** Opening Data records block **
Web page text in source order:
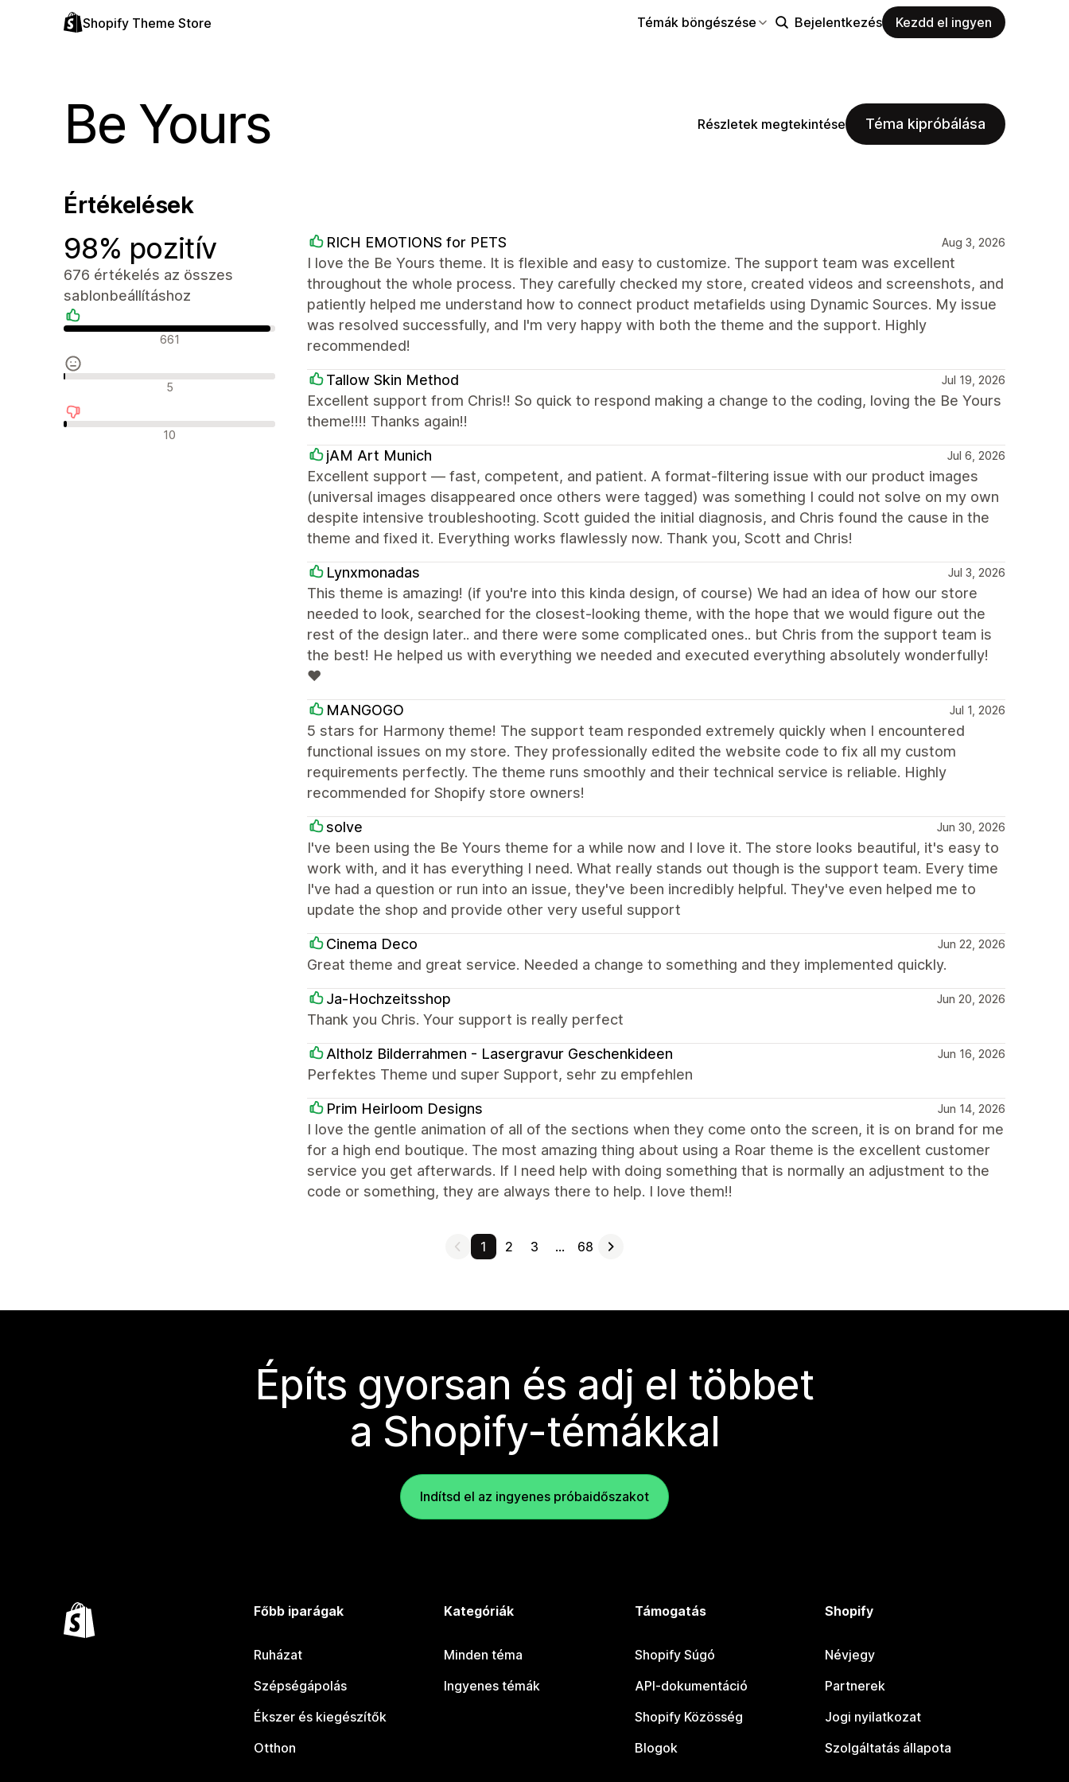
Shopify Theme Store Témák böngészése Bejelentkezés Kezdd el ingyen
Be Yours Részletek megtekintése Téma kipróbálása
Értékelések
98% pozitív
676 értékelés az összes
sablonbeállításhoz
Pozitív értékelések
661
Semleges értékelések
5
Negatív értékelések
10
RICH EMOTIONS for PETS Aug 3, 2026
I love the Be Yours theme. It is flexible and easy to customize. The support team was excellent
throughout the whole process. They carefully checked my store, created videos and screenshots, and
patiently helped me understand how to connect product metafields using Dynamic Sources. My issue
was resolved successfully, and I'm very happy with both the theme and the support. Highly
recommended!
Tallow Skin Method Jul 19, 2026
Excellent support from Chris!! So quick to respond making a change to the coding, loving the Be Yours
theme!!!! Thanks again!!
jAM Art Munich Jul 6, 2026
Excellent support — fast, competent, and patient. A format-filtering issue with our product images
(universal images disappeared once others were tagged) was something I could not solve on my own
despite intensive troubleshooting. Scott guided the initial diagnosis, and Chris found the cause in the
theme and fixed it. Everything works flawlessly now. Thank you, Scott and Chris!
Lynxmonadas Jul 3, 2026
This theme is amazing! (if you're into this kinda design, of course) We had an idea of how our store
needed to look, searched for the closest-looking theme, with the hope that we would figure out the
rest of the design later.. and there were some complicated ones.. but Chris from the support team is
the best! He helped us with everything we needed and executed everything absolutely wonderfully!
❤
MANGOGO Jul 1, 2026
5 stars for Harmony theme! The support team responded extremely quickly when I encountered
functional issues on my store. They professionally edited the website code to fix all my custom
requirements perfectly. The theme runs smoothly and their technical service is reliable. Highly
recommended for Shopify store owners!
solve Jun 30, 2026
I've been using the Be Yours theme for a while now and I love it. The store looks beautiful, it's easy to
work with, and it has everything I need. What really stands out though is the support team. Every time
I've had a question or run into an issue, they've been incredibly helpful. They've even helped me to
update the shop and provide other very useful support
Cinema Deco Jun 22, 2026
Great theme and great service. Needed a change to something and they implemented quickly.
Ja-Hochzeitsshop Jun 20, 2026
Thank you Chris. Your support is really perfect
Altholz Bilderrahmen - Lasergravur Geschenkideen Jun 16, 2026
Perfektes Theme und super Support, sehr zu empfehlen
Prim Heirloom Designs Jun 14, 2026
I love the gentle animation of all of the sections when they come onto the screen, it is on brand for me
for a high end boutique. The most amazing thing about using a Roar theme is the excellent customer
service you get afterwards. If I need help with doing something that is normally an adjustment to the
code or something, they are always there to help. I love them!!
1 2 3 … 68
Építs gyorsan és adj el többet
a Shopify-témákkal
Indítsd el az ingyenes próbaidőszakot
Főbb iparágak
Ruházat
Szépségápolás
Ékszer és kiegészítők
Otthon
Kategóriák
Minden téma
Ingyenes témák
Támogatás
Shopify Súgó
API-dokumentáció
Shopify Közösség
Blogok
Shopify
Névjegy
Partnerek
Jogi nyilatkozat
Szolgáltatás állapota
** Closing Data records block **
What is needed is a word-for-word restatement of the entries, minus any pictures.

▶ _Response to this exercise_:
Web page text in source order:
Shopify Theme Store Témák böngészése Bejelentkezés Kezdd el ingyen
Be Yours Részletek megtekintése Téma kipróbálása
Értékelések
98% pozitív
676 értékelés az összes
sablonbeállításhoz
Pozitív értékelések
661
Semleges értékelések
5
Negatív értékelések
10
RICH EMOTIONS for PETS Aug 3, 2026
I love the Be Yours theme. It is flexible and easy to customize. The support team was excellent
throughout the whole process. They carefully checked my store, created videos and screenshots, and
patiently helped me understand how to connect product metafields using Dynamic Sources. My issue
was resolved successfully, and I'm very happy with both the theme and the support. Highly
recommended!
Tallow Skin Method Jul 19, 2026
Excellent support from Chris!! So quick to respond making a change to the coding, loving the Be Yours
theme!!!! Thanks again!!
jAM Art Munich Jul 6, 2026
Excellent support — fast, competent, and patient. A format-filtering issue with our product images
(universal images disappeared once others were tagged) was something I could not solve on my own
despite intensive troubleshooting. Scott guided the initial diagnosis, and Chris found the cause in the
theme and fixed it. Everything works flawlessly now. Thank you, Scott and Chris!
Lynxmonadas Jul 3, 2026
This theme is amazing! (if you're into this kinda design, of course) We had an idea of how our store
needed to look, searched for the closest-looking theme, with the hope that we would figure out the
rest of the design later.. and there were some complicated ones.. but Chris from the support team is
the best! He helped us with everything we needed and executed everything absolutely wonderfully!
❤
MANGOGO Jul 1, 2026
5 stars for Harmony theme! The support team responded extremely quickly when I encountered
functional issues on my store. They professionally edited the website code to fix all my custom
requirements perfectly. The theme runs smoothly and their technical service is reliable. Highly
recommended for Shopify store owners!
solve Jun 30, 2026
I've been using the Be Yours theme for a while now and I love it. The store looks beautiful, it's easy to
work with, and it has everything I need. What really stands out though is the support team. Every time
I've had a question or run into an issue, they've been incredibly helpful. They've even helped me to
update the shop and provide other very useful support
Cinema Deco Jun 22, 2026
Great theme and great service. Needed a change to something and they implemented quickly.
Ja-Hochzeitsshop Jun 20, 2026
Thank you Chris. Your support is really perfect
Altholz Bilderrahmen - Lasergravur Geschenkideen Jun 16, 2026
Perfektes Theme und super Support, sehr zu empfehlen
Prim Heirloom Designs Jun 14, 2026
I love the gentle animation of all of the sections when they come onto the screen, it is on brand for me
for a high end boutique. The most amazing thing about using a Roar theme is the excellent customer
service you get afterwards. If I need help with doing something that is normally an adjustment to the
code or something, they are always there to help. I love them!!
1 2 3 … 68
Építs gyorsan és adj el többet
a Shopify-témákkal
Indítsd el az ingyenes próbaidőszakot
Főbb iparágak
Ruházat
Szépségápolás
Ékszer és kiegészítők
Otthon
Kategóriák
Minden téma
Ingyenes témák
Támogatás
Shopify Súgó
API-dokumentáció
Shopify Közösség
Blogok
Shopify
Névjegy
Partnerek
Jogi nyilatkozat
Szolgáltatás állapota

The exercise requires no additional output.